The response must consist of the lines from the one holding "afhankelijk van [5, 71, 60, 84]" through the final line of the entries, given again exactly and without any pictures.

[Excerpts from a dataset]
━━━

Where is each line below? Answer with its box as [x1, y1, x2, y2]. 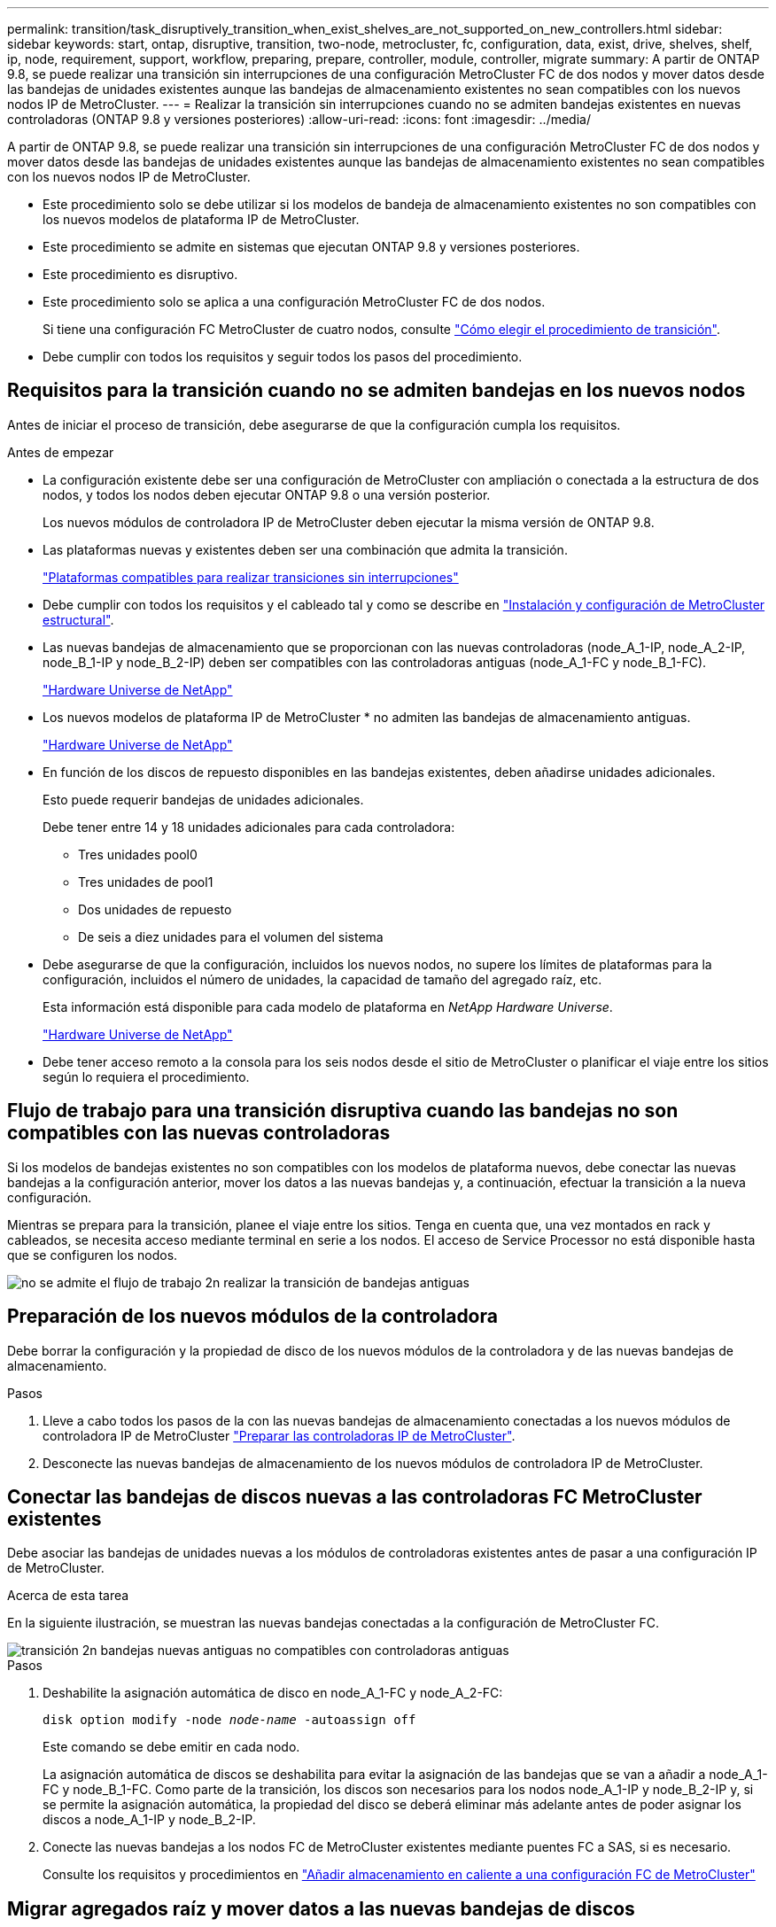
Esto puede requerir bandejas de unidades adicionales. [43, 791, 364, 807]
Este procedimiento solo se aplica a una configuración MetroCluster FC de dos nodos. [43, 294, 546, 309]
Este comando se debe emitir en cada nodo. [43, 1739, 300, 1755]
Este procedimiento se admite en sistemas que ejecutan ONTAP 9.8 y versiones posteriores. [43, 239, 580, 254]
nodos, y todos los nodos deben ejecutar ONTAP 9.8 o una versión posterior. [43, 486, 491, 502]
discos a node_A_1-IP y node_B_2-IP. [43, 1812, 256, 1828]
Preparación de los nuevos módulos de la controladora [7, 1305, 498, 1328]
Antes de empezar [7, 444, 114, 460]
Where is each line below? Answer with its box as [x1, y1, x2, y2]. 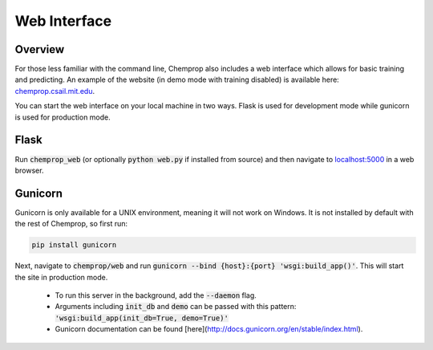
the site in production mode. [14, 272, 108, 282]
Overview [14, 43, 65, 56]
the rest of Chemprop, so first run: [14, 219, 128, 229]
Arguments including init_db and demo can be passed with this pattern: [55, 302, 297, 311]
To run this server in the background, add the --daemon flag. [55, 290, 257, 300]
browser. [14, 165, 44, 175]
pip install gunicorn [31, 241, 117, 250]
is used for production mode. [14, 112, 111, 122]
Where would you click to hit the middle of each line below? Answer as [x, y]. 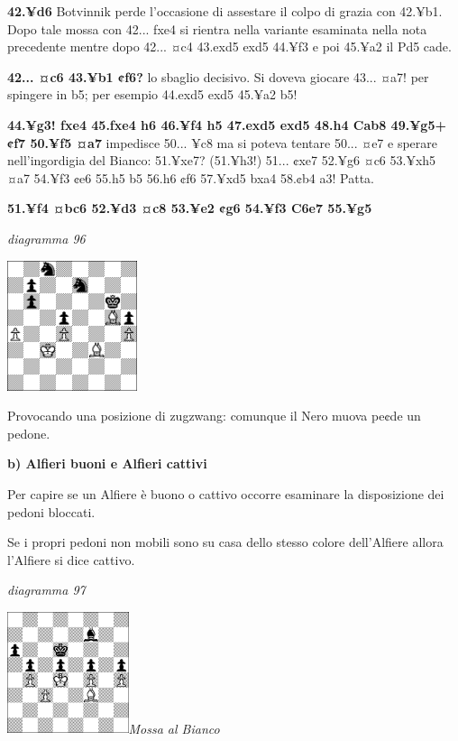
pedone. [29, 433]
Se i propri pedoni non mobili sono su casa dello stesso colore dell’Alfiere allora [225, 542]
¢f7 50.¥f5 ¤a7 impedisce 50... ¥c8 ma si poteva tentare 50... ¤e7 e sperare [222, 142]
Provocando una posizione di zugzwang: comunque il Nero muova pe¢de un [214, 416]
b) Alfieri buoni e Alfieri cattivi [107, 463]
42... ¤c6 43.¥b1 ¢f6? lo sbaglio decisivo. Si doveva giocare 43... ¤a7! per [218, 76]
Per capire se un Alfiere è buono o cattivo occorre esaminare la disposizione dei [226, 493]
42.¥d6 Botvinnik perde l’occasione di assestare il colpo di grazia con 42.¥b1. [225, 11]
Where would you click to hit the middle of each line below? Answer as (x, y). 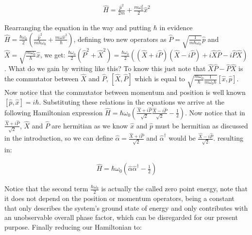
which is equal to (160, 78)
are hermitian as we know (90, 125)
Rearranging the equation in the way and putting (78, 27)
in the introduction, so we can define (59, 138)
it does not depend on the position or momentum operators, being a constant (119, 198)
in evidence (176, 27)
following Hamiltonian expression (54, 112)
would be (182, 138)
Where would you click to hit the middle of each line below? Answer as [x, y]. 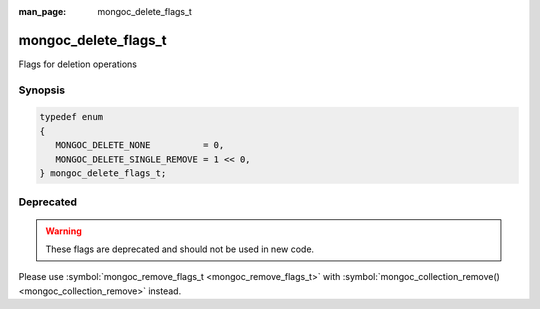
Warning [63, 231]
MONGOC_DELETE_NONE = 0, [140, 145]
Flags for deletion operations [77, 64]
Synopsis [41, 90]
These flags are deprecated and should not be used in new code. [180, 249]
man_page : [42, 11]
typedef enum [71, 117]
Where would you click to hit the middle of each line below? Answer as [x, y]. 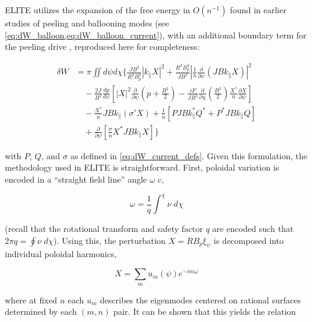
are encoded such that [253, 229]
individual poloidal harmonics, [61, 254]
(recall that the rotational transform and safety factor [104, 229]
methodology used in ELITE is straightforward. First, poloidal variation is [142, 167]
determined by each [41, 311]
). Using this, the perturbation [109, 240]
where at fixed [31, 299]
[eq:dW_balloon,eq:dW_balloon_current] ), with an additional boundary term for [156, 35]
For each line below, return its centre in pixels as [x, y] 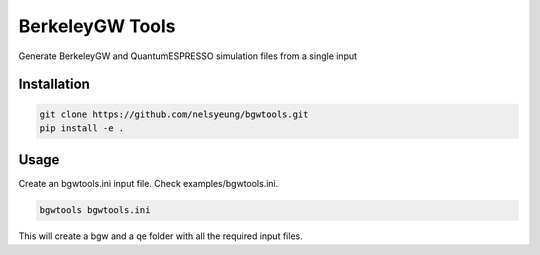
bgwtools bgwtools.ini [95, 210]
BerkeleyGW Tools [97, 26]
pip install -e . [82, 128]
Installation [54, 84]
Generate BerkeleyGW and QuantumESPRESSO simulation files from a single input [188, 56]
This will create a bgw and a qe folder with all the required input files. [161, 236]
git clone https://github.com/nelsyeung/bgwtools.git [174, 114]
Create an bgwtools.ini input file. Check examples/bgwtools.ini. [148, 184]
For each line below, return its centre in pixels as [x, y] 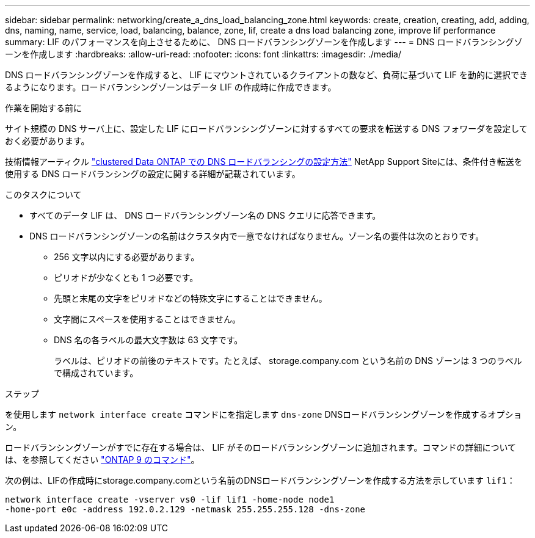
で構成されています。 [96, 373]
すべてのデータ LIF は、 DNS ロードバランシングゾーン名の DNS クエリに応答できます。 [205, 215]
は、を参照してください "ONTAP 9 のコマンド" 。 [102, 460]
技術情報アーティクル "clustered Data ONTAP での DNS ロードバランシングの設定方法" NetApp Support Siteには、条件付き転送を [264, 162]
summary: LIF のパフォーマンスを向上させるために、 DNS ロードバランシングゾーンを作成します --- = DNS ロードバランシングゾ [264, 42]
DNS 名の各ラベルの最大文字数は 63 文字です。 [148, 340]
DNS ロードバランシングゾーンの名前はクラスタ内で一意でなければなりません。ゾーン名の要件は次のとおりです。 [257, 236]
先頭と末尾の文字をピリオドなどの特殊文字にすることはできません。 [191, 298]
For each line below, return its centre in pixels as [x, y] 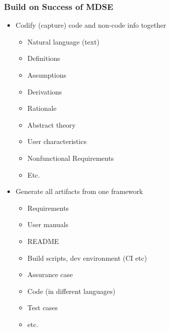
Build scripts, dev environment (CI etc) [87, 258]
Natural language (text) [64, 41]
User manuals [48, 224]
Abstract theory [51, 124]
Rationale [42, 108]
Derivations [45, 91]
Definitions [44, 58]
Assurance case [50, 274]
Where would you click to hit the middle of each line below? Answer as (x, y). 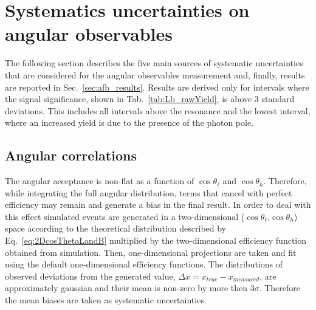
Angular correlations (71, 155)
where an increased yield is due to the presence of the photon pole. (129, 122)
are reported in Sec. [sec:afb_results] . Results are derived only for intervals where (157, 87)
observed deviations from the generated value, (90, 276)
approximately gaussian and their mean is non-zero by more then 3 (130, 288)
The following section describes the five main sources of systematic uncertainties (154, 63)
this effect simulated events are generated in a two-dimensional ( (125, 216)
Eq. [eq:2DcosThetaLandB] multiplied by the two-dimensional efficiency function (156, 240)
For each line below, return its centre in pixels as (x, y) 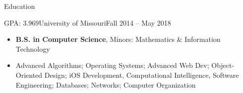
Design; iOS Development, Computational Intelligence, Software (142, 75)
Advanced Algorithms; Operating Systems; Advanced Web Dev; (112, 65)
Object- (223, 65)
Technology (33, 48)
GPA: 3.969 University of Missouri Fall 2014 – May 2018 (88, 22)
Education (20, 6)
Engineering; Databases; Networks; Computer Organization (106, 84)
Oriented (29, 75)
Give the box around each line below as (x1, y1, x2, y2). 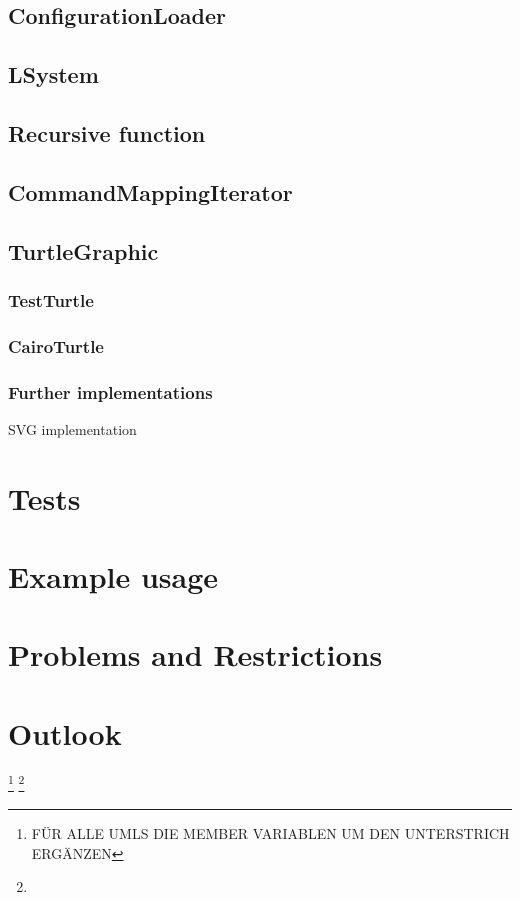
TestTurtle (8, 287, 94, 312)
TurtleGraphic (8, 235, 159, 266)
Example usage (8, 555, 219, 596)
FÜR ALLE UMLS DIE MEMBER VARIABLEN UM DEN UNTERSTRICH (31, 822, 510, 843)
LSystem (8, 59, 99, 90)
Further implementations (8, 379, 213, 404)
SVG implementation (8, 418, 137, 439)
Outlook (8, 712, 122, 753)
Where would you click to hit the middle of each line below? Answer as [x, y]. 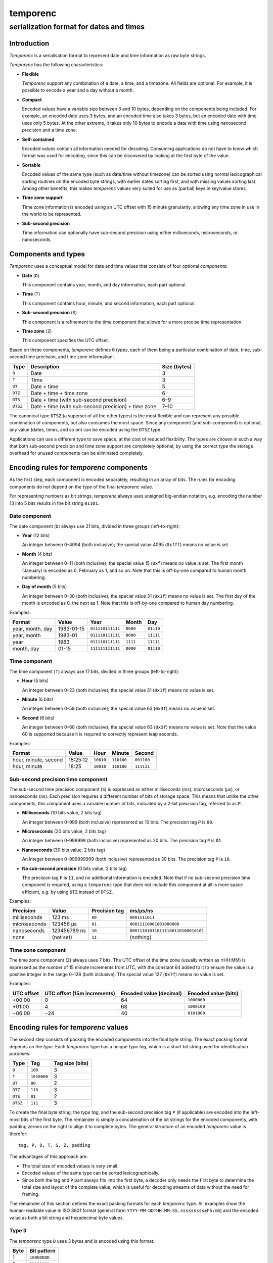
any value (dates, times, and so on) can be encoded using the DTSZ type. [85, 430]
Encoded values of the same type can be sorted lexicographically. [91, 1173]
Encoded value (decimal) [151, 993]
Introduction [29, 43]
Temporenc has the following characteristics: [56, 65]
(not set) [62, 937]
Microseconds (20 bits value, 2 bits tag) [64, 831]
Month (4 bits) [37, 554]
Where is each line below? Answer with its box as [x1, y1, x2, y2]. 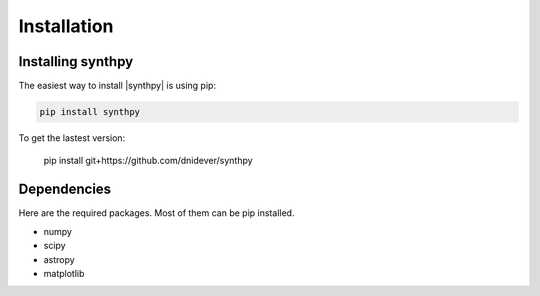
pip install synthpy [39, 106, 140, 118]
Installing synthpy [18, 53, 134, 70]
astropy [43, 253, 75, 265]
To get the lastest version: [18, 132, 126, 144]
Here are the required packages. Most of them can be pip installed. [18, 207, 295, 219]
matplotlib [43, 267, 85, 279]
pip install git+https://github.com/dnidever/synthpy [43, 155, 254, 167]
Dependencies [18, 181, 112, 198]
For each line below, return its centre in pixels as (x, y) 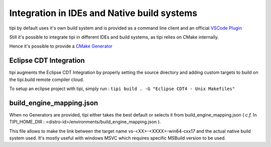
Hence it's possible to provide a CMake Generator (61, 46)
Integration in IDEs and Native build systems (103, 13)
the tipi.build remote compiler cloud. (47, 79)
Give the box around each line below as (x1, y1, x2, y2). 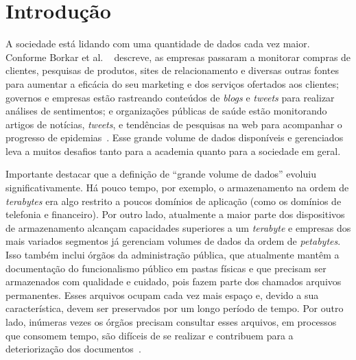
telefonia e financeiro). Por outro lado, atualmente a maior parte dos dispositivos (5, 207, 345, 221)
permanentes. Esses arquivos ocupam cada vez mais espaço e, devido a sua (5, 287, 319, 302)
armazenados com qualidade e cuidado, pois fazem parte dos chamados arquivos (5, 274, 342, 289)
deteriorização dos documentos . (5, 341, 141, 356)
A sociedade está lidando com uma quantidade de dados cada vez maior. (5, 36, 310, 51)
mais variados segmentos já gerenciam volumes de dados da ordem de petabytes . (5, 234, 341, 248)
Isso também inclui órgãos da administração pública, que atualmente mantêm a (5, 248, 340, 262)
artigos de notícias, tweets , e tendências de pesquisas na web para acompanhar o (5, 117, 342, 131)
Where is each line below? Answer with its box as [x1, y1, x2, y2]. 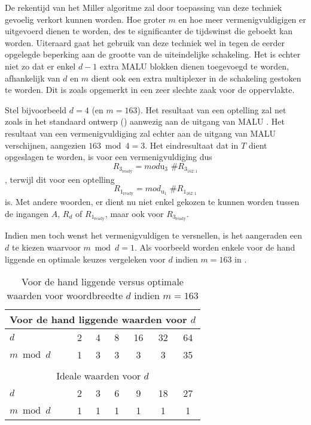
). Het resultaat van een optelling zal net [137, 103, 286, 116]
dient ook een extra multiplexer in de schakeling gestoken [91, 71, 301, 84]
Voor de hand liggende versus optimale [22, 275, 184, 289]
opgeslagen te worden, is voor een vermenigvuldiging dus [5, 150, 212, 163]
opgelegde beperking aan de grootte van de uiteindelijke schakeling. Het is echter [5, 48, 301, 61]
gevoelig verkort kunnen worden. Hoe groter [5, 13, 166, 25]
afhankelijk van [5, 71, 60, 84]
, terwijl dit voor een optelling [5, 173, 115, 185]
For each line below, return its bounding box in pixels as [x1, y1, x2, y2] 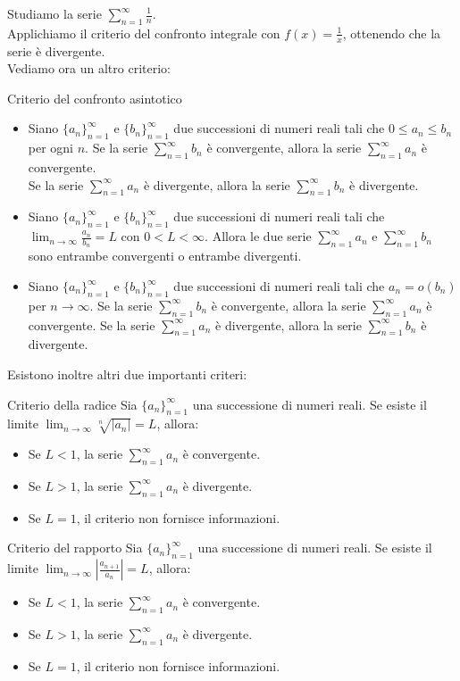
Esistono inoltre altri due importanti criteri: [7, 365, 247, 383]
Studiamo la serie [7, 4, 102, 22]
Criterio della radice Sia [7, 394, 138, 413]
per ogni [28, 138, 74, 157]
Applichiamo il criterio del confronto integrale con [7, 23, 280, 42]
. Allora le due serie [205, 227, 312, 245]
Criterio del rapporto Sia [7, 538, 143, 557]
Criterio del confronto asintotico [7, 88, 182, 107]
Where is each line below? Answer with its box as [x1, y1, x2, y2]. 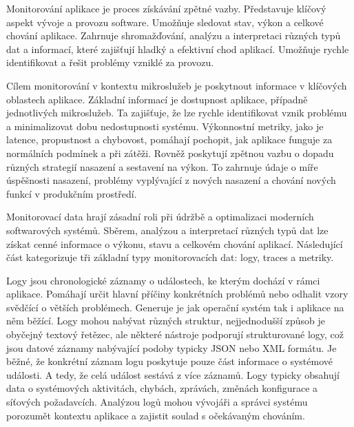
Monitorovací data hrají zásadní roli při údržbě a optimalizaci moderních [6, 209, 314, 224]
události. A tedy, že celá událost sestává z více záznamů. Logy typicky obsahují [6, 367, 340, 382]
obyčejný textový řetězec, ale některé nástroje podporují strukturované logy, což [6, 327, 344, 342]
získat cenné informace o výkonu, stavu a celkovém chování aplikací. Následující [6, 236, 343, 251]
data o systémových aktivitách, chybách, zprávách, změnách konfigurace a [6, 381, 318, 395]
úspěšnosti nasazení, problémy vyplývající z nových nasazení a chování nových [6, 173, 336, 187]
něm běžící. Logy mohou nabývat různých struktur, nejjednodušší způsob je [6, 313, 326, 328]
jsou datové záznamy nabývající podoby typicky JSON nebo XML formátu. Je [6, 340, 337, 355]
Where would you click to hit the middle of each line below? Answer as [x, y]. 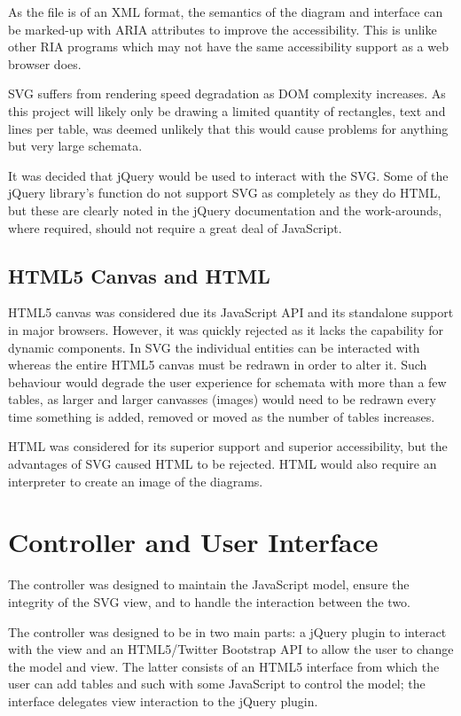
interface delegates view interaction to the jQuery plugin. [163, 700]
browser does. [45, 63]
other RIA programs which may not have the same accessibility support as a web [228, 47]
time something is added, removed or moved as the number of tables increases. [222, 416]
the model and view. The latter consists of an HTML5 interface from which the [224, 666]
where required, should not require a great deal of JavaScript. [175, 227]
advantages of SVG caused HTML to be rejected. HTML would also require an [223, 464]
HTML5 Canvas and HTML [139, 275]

━━━

--- Response to this task ---
afhankelijk van [5, 71, 60, 84]
, terwijl dit voor een optelling [5, 173, 115, 185]
For each line below, return its bounding box in pixels as [x1, y1, x2, y2] 
Esistono inoltre altri due importanti criteri: [7, 365, 247, 383]
Studiamo la serie [7, 4, 102, 22]
Criterio della radice Sia [7, 394, 138, 413]
per ogni [28, 138, 74, 157]
Applichiamo il criterio del confronto integrale con [7, 23, 280, 42]
. Allora le due serie [205, 227, 312, 245]
Criterio del rapporto Sia [7, 538, 143, 557]
Criterio del confronto asintotico [7, 88, 182, 107]
Where is each line below? Answer with its box as [x1, y1, x2, y2]. 
Monitorovací data hrají zásadní roli při údržbě a optimalizaci moderních [6, 209, 314, 224]
události. A tedy, že celá událost sestává z více záznamů. Logy typicky obsahují [6, 367, 340, 382]
obyčejný textový řetězec, ale některé nástroje podporují strukturované logy, což [6, 327, 344, 342]
získat cenné informace o výkonu, stavu a celkovém chování aplikací. Následující [6, 236, 343, 251]
data o systémových aktivitách, chybách, zprávách, změnách konfigurace a [6, 381, 318, 395]
úspěšnosti nasazení, problémy vyplývající z nových nasazení a chování nových [6, 173, 336, 187]
něm běžící. Logy mohou nabývat různých struktur, nejjednodušší způsob je [6, 313, 326, 328]
jsou datové záznamy nabývající podoby typicky JSON nebo XML formátu. Je [6, 340, 337, 355]
Where would you click to hit the middle of each line below? Answer as [x, y]. 
interface delegates view interaction to the jQuery plugin. [163, 700]
browser does. [45, 63]
other RIA programs which may not have the same accessibility support as a web [228, 47]
time something is added, removed or moved as the number of tables increases. [222, 416]
the model and view. The latter consists of an HTML5 interface from which the [224, 666]
where required, should not require a great deal of JavaScript. [175, 227]
advantages of SVG caused HTML to be rejected. HTML would also require an [223, 464]
HTML5 Canvas and HTML [139, 275]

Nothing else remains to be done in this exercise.